Concerns around the growing threat of antimicrobial resistance have prompted several new initiatives. In 2016, the EMA published a draft concept paper to propose the development of an addendum to the guideline on the evaluation of new antibacterial products for treatment of bacterial infections in children.¹⁹ At the same time, the Clinical Trials Transformation Initiative is currently focused on the identification of key barriers in the conduct of paediatric antibacterial CTs, which hamper their successful implementation into clinical practice.²⁰ Recent evidence states that, overall, antibiotic CTs make up less than 1% of all registered paediatric CTs and that trial completion is slow, with an average time to completion of around 2 years.²¹ There are specific areas where the design and conduct of paediatric antibiotic CTs can be harmonised and simplified, such as the standardisation of the inclusion and exclusion criteria for specific clinical infection syndromes, and improved bridging of safety and efficacy data from other age groups; these advances could improve trial conduct and efficiency in children.²²

Conclusions

This review highlights that very few paediatric antibiotic CTs are being conducted globally, particularly in neonates.

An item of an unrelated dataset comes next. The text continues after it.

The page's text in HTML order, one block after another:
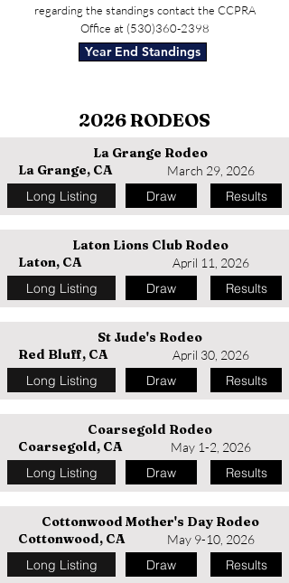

There is a marked disparity between antibiotic drug development programmes in adults and children. Many issues contribute to the difficulties in conducting paediatric antibiotic clinical trials. The lack of regulatory guidance, vulnerability of this population, issues with informed consent and assent and lack of research-experienced hospital personnel all present challenges in study design, delivery and recruitment. Delays in the initial start-up of CTs in paediatrics due to paediatric-specific protocol issues and complicated ethical approval continue to discourage both academic and pharmaceutical interest. The limited data presented here suggest that the dismal state of paediatric antibiotic research continues. Earlier collaboration between global academic research networks and pharmaceutical companies is now vital to accelerate progress.